ところが、このやり方が裏目に出て、3ナンバーサイズのセダンは売れ行きを下げ始める。3ナンバー車が日本の交通環境で使いにくいだけでなく、海外向けの商品を日本に導入したことの違和感が売れ行きを下げた。当時の北米向けに開発された日本車は、国内のユーザーから見ると、外観デザインなどが大味な印象だった。
また1990年代に入ると、「エスティマ」「オデッセイ」「バネットセレナ」「タウン&ライトエースノア」「ステップワゴン」など、空間効率の優れたミニバンが続々と発売されて売れ行きを伸ばした。セダンが日本を離れて海外向けになるいっぽう、これらのミニバンは日本のユーザーに向けて開発され、目新しさも手伝って好調に売れた。

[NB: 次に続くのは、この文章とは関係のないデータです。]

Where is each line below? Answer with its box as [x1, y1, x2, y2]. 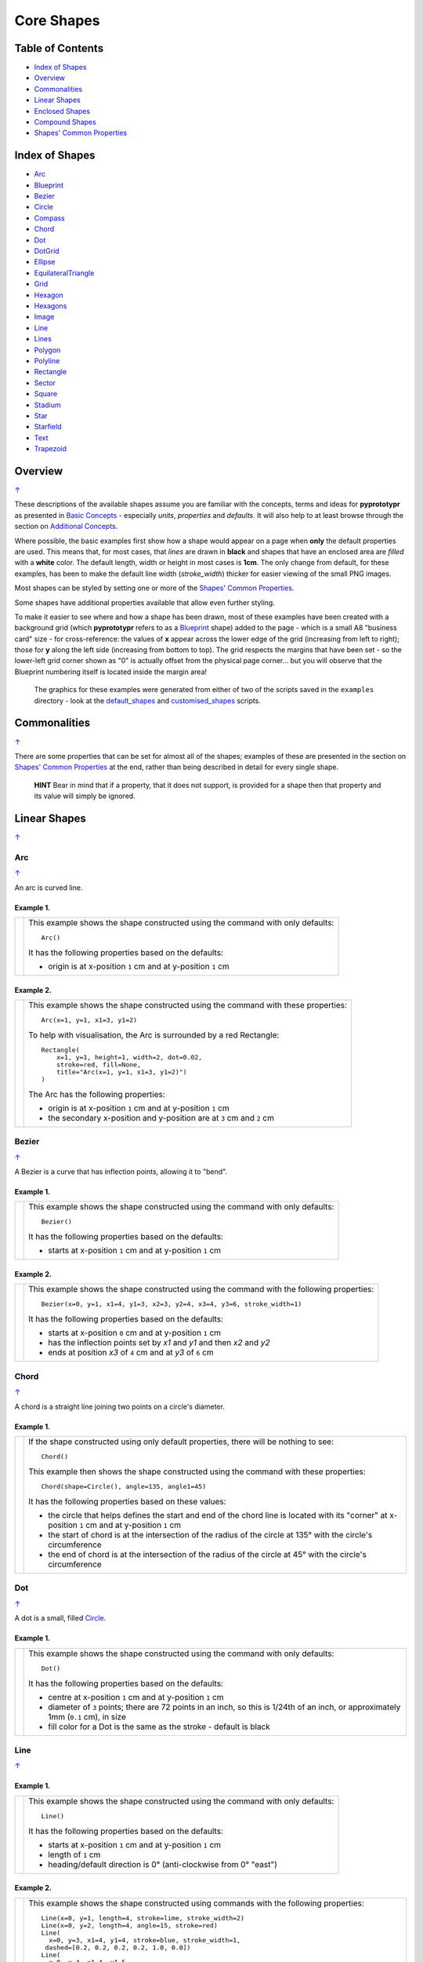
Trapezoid [34, 444, 67, 454]
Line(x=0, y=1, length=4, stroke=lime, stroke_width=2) [41, 1913, 245, 1922]
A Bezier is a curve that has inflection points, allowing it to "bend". [14, 1167, 227, 1176]
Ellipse [34, 257, 56, 267]
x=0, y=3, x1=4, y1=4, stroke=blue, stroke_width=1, [48, 1935, 241, 1944]
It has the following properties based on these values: [28, 1496, 226, 1507]
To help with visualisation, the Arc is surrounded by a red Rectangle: [28, 1029, 280, 1040]
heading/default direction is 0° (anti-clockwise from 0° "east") [48, 1858, 278, 1869]

1998年には軽自動車の規格も一新されて、今と同じボディサイズになった。新車販売台数に占める軽自動車の比率は、1990年頃は20%少々だったが、2000年頃には新規格対応で約30%に達した(2019年は37%)。このほか1999年にヴィッツ、2001年にはフィットと魅力的なコンパクトカーも発売され、国内の売れ筋カテゴリーは、実用重視のミニバン/コンパクトカー/軽自動車になった。

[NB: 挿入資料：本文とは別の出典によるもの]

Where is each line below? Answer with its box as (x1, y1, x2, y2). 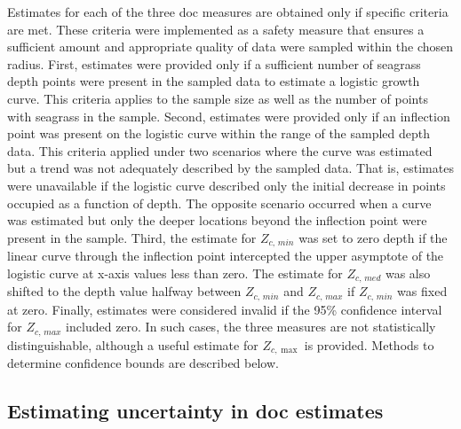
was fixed (397, 282, 448, 300)
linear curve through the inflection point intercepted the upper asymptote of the (7, 246, 444, 265)
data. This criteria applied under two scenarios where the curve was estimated (7, 141, 433, 160)
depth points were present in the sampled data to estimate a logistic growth (7, 72, 420, 90)
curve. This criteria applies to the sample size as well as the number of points (7, 89, 428, 107)
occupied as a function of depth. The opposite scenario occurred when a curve (7, 193, 432, 212)
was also (385, 263, 431, 282)
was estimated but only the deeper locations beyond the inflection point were (7, 211, 427, 230)
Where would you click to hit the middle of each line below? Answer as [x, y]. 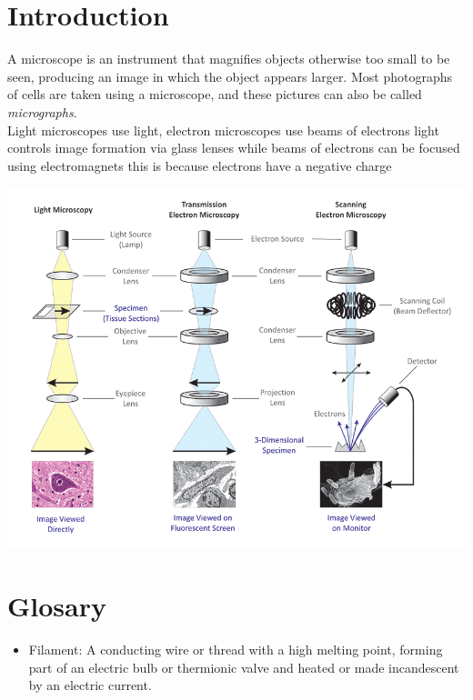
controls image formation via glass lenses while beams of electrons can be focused [234, 148]
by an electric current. [90, 685]
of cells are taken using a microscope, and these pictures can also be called [215, 94]
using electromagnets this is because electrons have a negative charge [200, 165]
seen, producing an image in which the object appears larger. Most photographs [230, 76]
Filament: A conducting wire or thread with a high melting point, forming [236, 650]
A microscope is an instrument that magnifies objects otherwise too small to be [229, 59]
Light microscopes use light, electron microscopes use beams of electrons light [223, 130]
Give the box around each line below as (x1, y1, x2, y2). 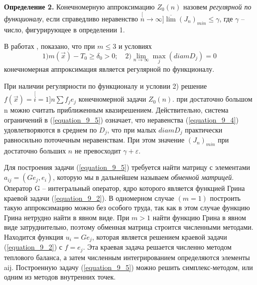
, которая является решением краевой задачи (92, 232, 227, 242)
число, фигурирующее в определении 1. (4, 24, 125, 34)
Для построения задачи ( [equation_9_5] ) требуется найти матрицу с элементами (4, 162, 251, 172)
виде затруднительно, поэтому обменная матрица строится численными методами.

同時に海外の販売比率も高まり、日本メーカーの多くは、ダイハツを除くと世界生産台数の80%以上を海外で売るようになる。日本は20%以下の小さな市場になった。
■日本投入の遅れが悪循環を加速させる
こうなるとホンダの「シビック」「アコード」「CR-V」。日産「スカイライン」、スバル「レガシィ」などは、ますます北米中心の海外指向を強めていく。

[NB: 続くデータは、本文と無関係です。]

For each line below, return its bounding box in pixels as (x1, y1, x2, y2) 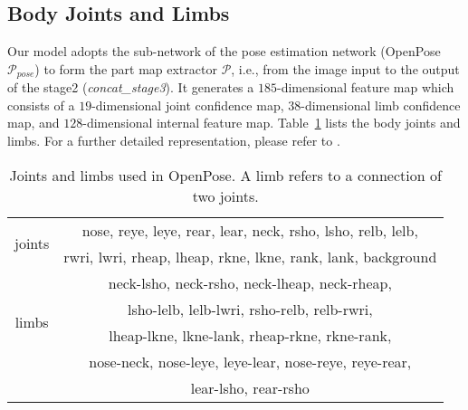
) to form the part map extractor (34, 59, 217, 78)
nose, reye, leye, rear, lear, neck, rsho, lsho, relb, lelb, (81, 219, 418, 241)
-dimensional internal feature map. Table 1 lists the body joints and (82, 113, 461, 132)
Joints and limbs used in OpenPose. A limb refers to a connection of (9, 164, 442, 186)
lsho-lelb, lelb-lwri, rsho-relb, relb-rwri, (127, 298, 373, 319)
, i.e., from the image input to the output (231, 59, 460, 78)
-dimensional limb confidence (301, 95, 461, 114)
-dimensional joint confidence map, (91, 95, 284, 114)
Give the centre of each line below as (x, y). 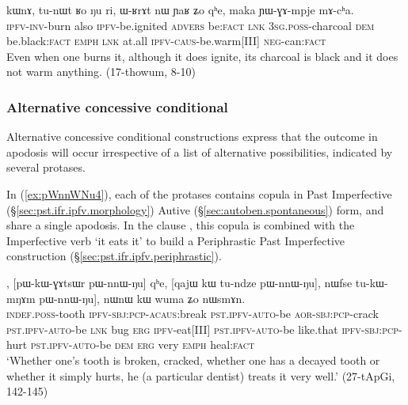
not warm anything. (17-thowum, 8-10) (101, 72)
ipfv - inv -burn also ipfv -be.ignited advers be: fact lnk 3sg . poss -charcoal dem (191, 25)
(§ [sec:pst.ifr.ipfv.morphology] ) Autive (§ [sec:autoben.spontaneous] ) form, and (195, 209)
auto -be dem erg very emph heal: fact (164, 344)
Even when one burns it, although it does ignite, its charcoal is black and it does (202, 56)
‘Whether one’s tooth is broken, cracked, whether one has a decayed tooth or (193, 360)
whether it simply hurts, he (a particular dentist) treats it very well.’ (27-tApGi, (201, 375)
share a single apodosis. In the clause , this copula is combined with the (181, 225)
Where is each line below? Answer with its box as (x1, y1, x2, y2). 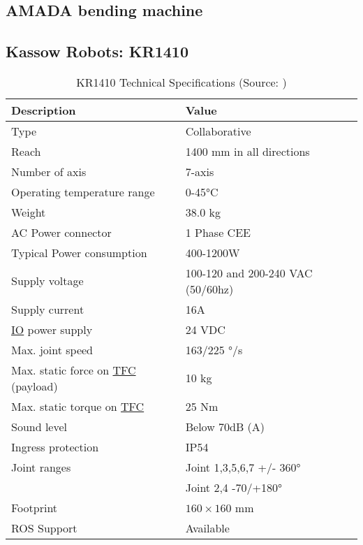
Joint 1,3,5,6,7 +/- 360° (185, 458, 301, 475)
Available (185, 519, 230, 536)
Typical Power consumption (11, 244, 147, 261)
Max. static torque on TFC (11, 398, 145, 414)
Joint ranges (11, 458, 71, 475)
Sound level (11, 418, 68, 435)
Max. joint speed (11, 341, 93, 358)
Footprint (11, 499, 58, 516)
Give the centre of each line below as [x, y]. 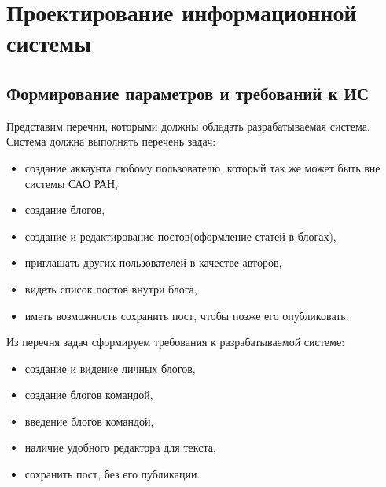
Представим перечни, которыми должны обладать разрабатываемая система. [188, 125]
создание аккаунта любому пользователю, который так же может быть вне [202, 167]
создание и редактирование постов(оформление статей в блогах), [180, 236]
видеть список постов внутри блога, [111, 288]
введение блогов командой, [89, 421]
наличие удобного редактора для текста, [120, 447]
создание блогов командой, [89, 395]
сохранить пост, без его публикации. [112, 474]
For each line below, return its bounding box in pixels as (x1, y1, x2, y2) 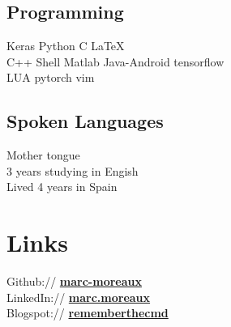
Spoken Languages (6, 108, 164, 134)
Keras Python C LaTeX (6, 37, 125, 54)
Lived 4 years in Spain (6, 178, 118, 195)
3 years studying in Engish (6, 162, 139, 179)
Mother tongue (6, 147, 80, 163)
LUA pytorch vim (6, 69, 95, 86)
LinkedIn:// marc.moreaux (6, 288, 151, 305)
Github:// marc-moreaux (6, 273, 142, 290)
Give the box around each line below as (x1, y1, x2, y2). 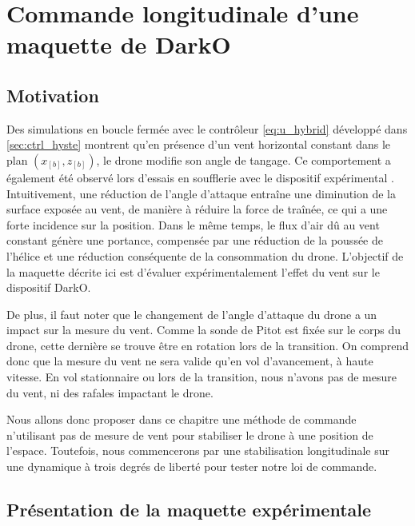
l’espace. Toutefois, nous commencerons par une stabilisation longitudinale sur (6, 442, 390, 459)
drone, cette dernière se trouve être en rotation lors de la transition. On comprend (6, 337, 409, 353)
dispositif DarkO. (6, 279, 91, 296)
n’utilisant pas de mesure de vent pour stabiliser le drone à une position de (6, 426, 373, 443)
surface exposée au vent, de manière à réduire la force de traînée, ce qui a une (6, 201, 388, 217)
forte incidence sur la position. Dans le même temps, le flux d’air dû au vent (6, 216, 380, 233)
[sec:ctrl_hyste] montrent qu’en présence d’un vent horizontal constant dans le (6, 136, 391, 153)
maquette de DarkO (6, 28, 231, 61)
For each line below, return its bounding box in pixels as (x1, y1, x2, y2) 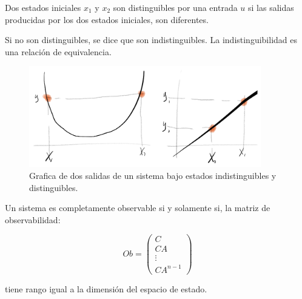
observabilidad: (5, 213, 61, 226)
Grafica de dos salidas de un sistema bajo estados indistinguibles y (29, 169, 277, 181)
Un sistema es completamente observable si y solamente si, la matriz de (5, 201, 270, 214)
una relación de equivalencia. (5, 45, 112, 58)
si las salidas (248, 1, 294, 13)
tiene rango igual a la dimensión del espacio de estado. (5, 282, 207, 295)
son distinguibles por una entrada (113, 1, 238, 13)
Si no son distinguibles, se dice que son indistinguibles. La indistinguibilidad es (5, 33, 298, 46)
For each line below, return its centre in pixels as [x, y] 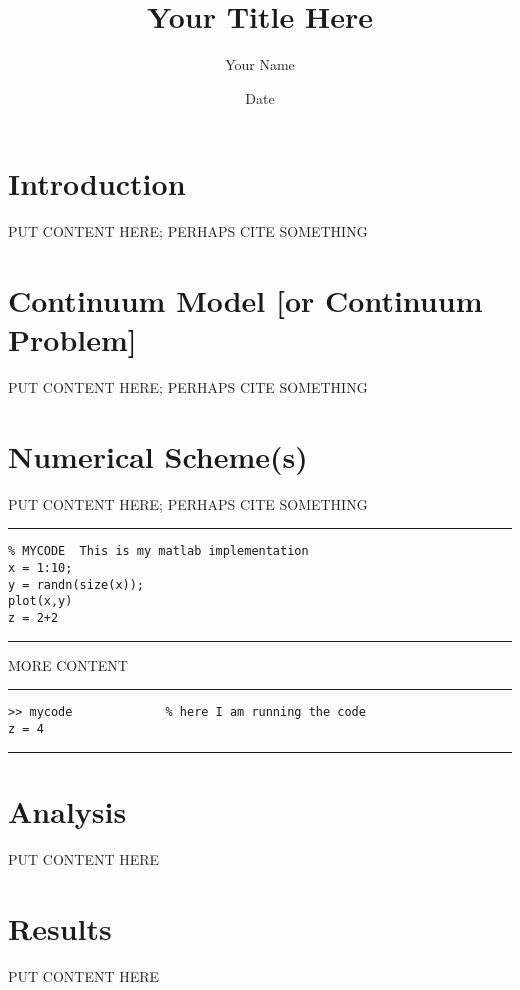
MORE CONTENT [68, 664]
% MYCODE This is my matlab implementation [158, 551]
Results [60, 927]
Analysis [67, 810]
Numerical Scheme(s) [158, 455]
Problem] [72, 339]
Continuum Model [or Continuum [245, 300]
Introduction [97, 183]

アコードセダンは、1993年登場の5代目で3ナンバー車に拡大したら日本での売れ行きが下がり、1997年の6代目で再び5ナンバー車に戻した。しかし、この時点でホンダの売れ筋はオデッセイやステップワゴンに移り、販売の回復は望めず2002年発売の7代目では、海外仕様と共通のボディを使う3ナンバー車に戻った。
そして今では、各メーカーのセダンは、日本国内で売る気を失っている。例えばアコードは2020年2月20日にフルモデルチェンジを行ったが、北米では2017年に新型が発売されていた。日本では2年半も遅れて登場したのだから、もはや新型車とはいえない。
レガシィも2019年7月に新型の生産を北米で開始したが、日本では今でも旧型を売り続けている。
今日のクルマは、フルモデルチェンジを行うと、衝突被害軽減ブレーキの性能やボディの衝突安全性を必ず進化させる。レガシィも、新型では新しいプラットフォームを使う。そうなると、日本におけるフルモデルチェンジが遅れると、その間は海外仕様に比べて危険なクルマを売ることになってしまう。
多少の時間差は仕方ないとしても、アコードの2年半は開きすぎだ。レガシィも北米で新型の生産を開始したあとの2019年9月に、日本仕様は一部改良を実施した。そうなると今後しばらくは現行型を売る。スバルの販売店では「次期型レガシィは、日本では2020年の秋にデビューすると思うが、今のところメーカーから日程は聞いていない」という。つまり新型レガシィの発売も、海外に比べて少なくとも2年間は遅れる。
以上のように、シビック、アコード、CR-V、スカイライン、レガシィなどの売れ行きが低迷する背景には、複数の理由があった。ミニバン/コンパクトカー/軽自動車の好調もあって、新車販売に占めるセダン比率が下がり(今は軽自動車が37%でセダンは9%)、日本のユーザーとは親和性が低い海外向けを国内導入するようになってしまった。発売時期もアコードやレガシィのように海外に比べて遅れる場合があり、国内で発売した時は古くなっている。